Clear Channel Communications was acquired by Bain and Thomas H. Lee Partners LP in July 2008 for $17.9 billion, before credit markets froze and the recession caused a drop in advertising demand. Clear Channel owns the largest U.S. radio broadcaster.
To limit the number of bids, investors allege in the complaint, the companies’ managers were offered incentives including new equity.
After a company was acquired, the new owners would often sell bonds to fund a dividend for themselves, allowing the private equity firms to recoup as much as 35 percent of their investment quickly and the banks to win fees for the debt sale, the lawsuit states.
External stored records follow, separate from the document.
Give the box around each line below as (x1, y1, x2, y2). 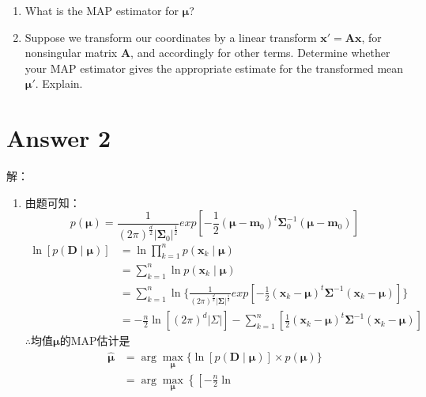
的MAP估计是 (59, 332, 130, 349)
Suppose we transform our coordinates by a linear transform (25, 28, 317, 45)
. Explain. (35, 75, 83, 92)
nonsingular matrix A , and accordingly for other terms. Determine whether (25, 44, 390, 61)
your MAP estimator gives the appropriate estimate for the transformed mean (25, 59, 404, 76)
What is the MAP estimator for (25, 2, 179, 18)
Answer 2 (6, 122, 111, 154)
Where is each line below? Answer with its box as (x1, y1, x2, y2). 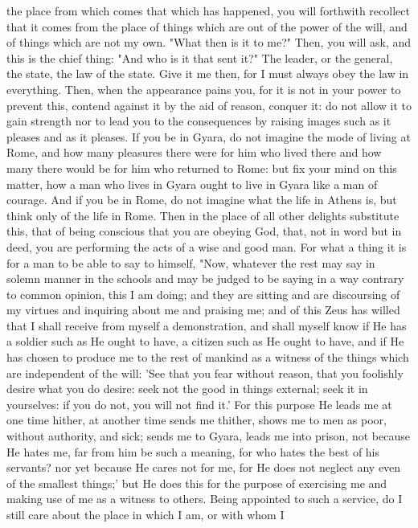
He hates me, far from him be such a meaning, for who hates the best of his (6, 443, 380, 460)
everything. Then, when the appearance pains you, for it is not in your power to (6, 80, 401, 97)
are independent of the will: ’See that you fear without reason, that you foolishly (6, 364, 404, 381)
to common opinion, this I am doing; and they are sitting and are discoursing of (6, 285, 400, 302)
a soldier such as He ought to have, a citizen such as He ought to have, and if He (6, 333, 404, 350)
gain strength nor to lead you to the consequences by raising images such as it (6, 113, 391, 129)
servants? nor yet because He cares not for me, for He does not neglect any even (6, 459, 401, 476)
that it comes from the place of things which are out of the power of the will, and (6, 18, 408, 35)
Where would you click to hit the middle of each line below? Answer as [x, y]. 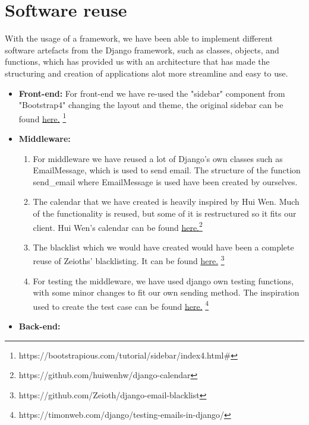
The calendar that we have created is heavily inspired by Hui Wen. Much [166, 202]
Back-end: [40, 326]
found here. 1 [42, 118]
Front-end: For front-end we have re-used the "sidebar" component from [152, 93]
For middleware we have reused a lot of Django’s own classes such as [158, 158]
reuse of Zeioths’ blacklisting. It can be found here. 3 [129, 260]
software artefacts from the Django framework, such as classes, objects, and [142, 50]
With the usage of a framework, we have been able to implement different [139, 38]
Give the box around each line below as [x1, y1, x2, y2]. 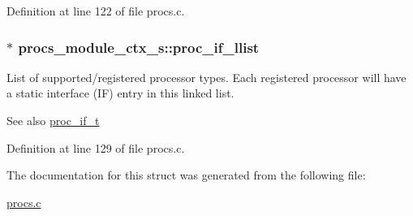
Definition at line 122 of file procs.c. [6, 2, 185, 19]
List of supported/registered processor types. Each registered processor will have [6, 68, 407, 85]
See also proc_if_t [6, 112, 100, 128]
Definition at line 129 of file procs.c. [6, 139, 185, 156]
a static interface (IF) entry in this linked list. [6, 84, 234, 102]
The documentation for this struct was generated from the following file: [6, 166, 366, 184]
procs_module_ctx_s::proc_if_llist [18, 37, 260, 57]
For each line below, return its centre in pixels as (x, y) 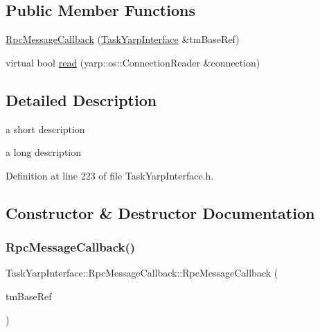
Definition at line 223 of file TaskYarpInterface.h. (110, 175)
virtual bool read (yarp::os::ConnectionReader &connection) (133, 62)
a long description (44, 152)
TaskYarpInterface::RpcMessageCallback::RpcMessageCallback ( (142, 273)
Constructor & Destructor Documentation (160, 212)
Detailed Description (81, 99)
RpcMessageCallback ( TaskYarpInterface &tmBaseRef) (123, 39)
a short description (45, 129)
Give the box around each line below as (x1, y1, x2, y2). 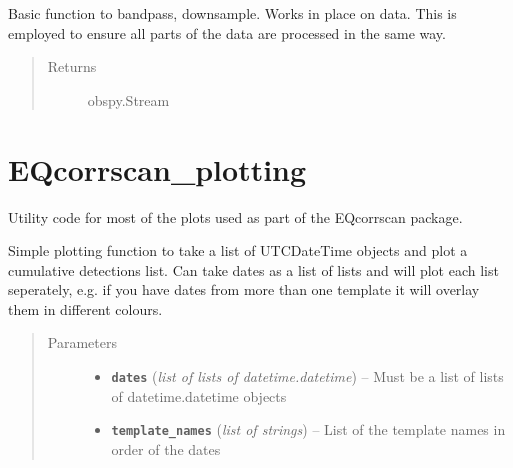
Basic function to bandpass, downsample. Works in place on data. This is (8, 3, 457, 23)
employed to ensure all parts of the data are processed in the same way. (8, 22, 446, 43)
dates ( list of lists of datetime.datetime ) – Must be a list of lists (111, 366, 504, 387)
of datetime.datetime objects (111, 385, 287, 406)
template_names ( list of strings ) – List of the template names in (111, 419, 506, 440)
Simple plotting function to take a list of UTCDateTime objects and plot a (8, 240, 468, 261)
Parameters (47, 332, 117, 353)
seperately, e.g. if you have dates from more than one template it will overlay (8, 279, 480, 300)
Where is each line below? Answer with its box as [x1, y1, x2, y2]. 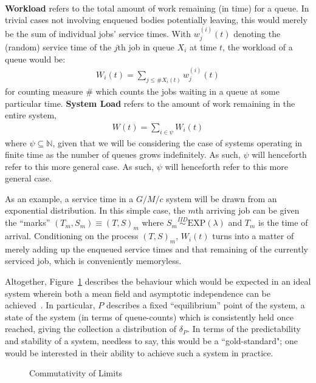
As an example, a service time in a [5, 192, 134, 205]
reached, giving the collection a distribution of [5, 322, 177, 335]
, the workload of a [222, 41, 293, 53]
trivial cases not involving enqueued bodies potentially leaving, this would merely [5, 13, 307, 26]
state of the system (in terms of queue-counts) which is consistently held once [5, 310, 294, 323]
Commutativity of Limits [29, 367, 123, 379]
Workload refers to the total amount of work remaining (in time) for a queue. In [5, 1, 309, 14]
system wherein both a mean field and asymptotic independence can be [5, 286, 270, 299]
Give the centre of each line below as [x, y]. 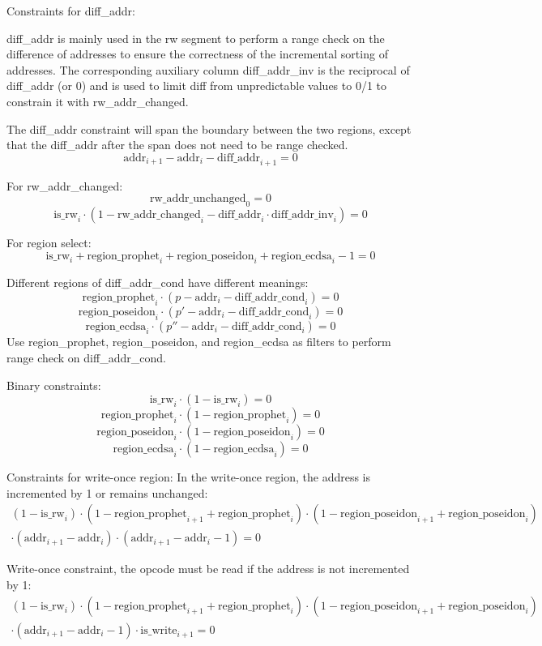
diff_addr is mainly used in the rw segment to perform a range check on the [196, 38]
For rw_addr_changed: [65, 185]
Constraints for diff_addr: [71, 11]
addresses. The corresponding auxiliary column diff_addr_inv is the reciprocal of [208, 69]
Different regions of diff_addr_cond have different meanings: [158, 282]
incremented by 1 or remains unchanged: [107, 492]
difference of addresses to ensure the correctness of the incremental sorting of [197, 54]
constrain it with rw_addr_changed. [98, 101]
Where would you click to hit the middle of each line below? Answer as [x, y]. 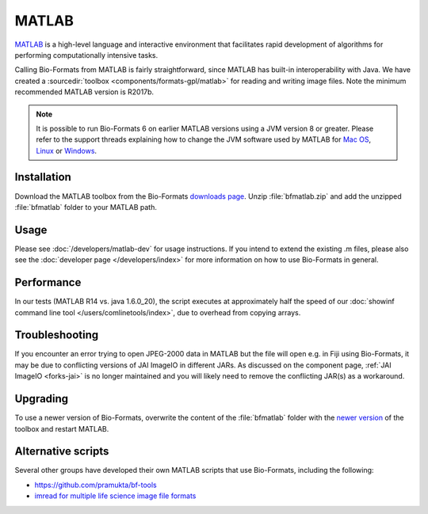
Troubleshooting [57, 335]
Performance [48, 282]
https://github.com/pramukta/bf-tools [96, 485]
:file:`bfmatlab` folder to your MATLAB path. [86, 207]
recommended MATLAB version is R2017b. [84, 92]
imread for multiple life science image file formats [115, 496]
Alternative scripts [62, 451]
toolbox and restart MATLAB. [62, 428]
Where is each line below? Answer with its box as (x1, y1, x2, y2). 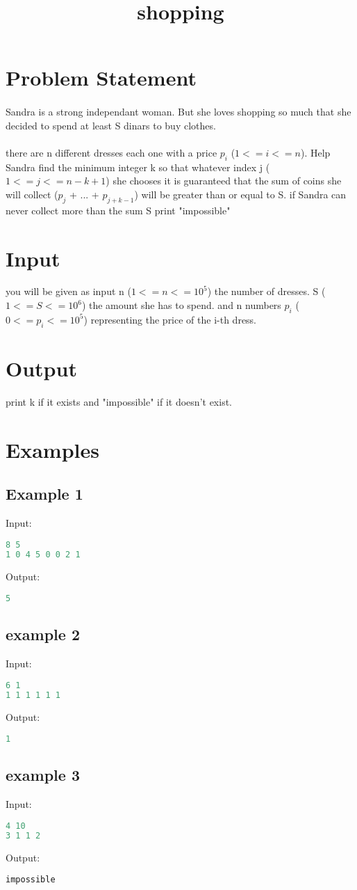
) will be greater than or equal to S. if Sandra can (134, 186, 347, 201)
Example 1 (6, 483, 83, 504)
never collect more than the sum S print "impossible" (6, 202, 231, 217)
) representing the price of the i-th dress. (83, 312, 257, 326)
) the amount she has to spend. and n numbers (81, 298, 281, 312)
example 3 (6, 764, 80, 786)
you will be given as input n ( (6, 284, 131, 299)
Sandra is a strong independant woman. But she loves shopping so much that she (6, 104, 351, 119)
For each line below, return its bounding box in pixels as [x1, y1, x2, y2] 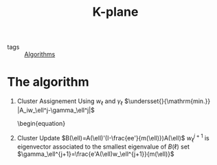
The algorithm [7, 74, 89, 90]
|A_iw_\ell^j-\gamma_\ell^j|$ [16, 106, 95, 114]
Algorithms [24, 50, 56, 58]
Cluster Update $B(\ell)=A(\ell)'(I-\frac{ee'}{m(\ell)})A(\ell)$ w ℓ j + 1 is [16, 132, 209, 144]
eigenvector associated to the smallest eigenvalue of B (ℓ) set [16, 142, 190, 151]
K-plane [92, 4, 139, 20]
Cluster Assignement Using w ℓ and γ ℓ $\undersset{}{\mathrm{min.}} [16, 97, 211, 107]
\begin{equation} [16, 119, 66, 127]

Later, the firms would sell the companies in public stock offerings, reaping more returns and fees.
The original complaint listed seven buyouts in which collusion allegedly occurred: Freescale, HCA, Aramark, Neiman Marcus, PanAmSat Corp., SunGard Data Systems Inc. and Kinder Morgan.
A judge in 2010 allowed a second phase of discovery, or fact-gathering, for eight additional transactions, involving Loews Corp., NXP Semiconductor NV, Vivendi SA, Community Health Systems Inc., Nalco Holding Co., Cablecom, Susquehanna Media and Warner Music Group. Later in 2010 the judge allowed the plaintiffs to add other transactions. The amended complaint lists 19 leveraged buyouts and eight other transactions.
Two lawsuits were consolidated by the judge, who denied the financial firms’ motion to move the case to federal court in New York.
The amended complaint was unsealed after U.S. District Judge Edward Harrington granted a request by the New York Times to make it public.
Other defendants are Apollo Global Management LLC, Providence Equity Partners Inc., Thomas H. Lee Partners, Silver Lake Technology Management and TPG.
The plaintiffs include the Police and Fire Retirement System of the City of Detroit, a public pension fund, and a Minnesota-based investor, Kirk Dahl, who owned shares of Freescale.
The case is Dahl v. Bain Capital Partners LLC, 07-12388, U.S. District Court, District of Massachusetts (Boston).